START--> 0 0 0 0 0 0
         1 1 1 1 0 1
         1 0 0 0 0 1
         1 0 1 1 1 1
         1 0 1 0 0 0
         1 0 0 0 1 0 <--END
A sample solution path from START to END is:
[(0,0),(0,1),(0,2),(0,3),(0,4), (1,4),(2,4),(2,3), (2,2),(2,1),(3,1), (4,1),(5,1),(5,2),(5,3),(4,3),(4,4), (4,5),(5,5)]

The red asterisks below show the path. 

START--> * * * * * 0
         1 1 1 1 * 1
         1 * * * * 1
         1 * 1 1 1 1
         1 * 1 * * *
         1 * * * 1 * <--END
Requirements
Your program must have the following features:
  1. Prompt the user for maze dimensions and locations of walls
  2. Print the maze to the terminal (stdout)
  3. Search for a path in the maze using a stack
  4. Search for a path in the maze using a queue
  5. If no path exists, display an appropriate message
  6. If a path exists, display the following
    • The coordinates of the path from START to END
    • The total length of the path
    • A graphical (ASCII art) representation of the path
A full run of the program might look like this: 
This program will attempt to find a path through an m by n maze
The program will first ask you for the dimensions of the maze
and the location of the walls in the maze.
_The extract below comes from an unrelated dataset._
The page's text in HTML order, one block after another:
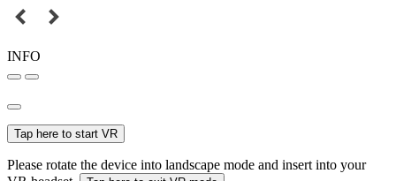
INFO
Tap here to start VR
Please rotate the device into landscape mode and insert into your

It will then attempt
to find a path in the maze and display the path if found.
If no path exists, the program will inform the user.


Enter number of rows: 5
Enter number of columns: 5

Enter the location of the maze walls as a list of
row col pairs. Each pair should appear on a single line
and be separated by a space. Type -1 on a line by itself to
indicate the end of the list.
The row value must be between 0 and 4 and
the col value must be between 0 and 4
Enter your pairs now:

0 1
1 1
3 1
4 1
3 2
3 0
-1


Initial Maze:
----------
0 1 0 0 0
0 1 0 0 0
0 0 0 0 0
1 1 1 0 0
0 1 0 0 0

Using a stack
Path through maze: [(0,0),(1,0),(2,0),(2,1),(2,2),(2,3),(2,4),(3,4),(4,4)]
Length: 9

Maze with path
--------------
* 1 0 0 0
* 1 0 0 0
* * * * *
1 1 1 0 *
0 1 0 0 *


Using a queue
Path through maze: [(0,0),(1,0),(2,0),(2,1),(2,2),(2,3),(3,3),(4,3),(4,4)]
Length: 9

Maze with path
--------------
* 1 0 0 0
* 1 0 0 0
* * * * 0
1 1 1 * 0
0 1 0 * *
Data Structures to Use
You may use any of the code discussed in class, including the Queue and Stack implementations, and your LinkedList code. You will likely need to finish your Queue class, and implement Maze, TestMaze, and PathPosition classes. You may find the Scanner class in java.util.Scanner helpful for reading in input from the user.

Finding Paths
To find paths in the maze, you should use the following algorithm. Some details have been omitted and you will need to think about how to fill them in.
  1. Initialize the search list with the start position (0,0).
  2. while the search list is not empty
    1. remove the next element from search list
    2. if the next element is the end position (m-1, n-1), then you have found a path
    3. otherwise, add any valid moves to a neighbor of this element to the search list
  3. If list is empty, and no path was found, no path exists

The search list can be implemented using either a stack or a queue. Each list will store PathPosition objects. You will need to think about what to store in the PathPosition class. You should be able to reconstruct a complete maze path given one or more PathPosition objects. Once you implement one version of the search algorithm, the other version can be implemented by modifying the first algorithm and replacing push/pops with enqueues/dequeues.

Submitting
Along with your java source code, you should hand in a file named README and your Makefile if you used one. These files will be imported automatically via handin35. Your README should include a brief summary of your results, including a discussion of the advantages/disadvantages of using a stack or queue to solve this problem. Give a brief explanation of the big-Oh run-time of your methods. Also include any known problems/bugs in your code.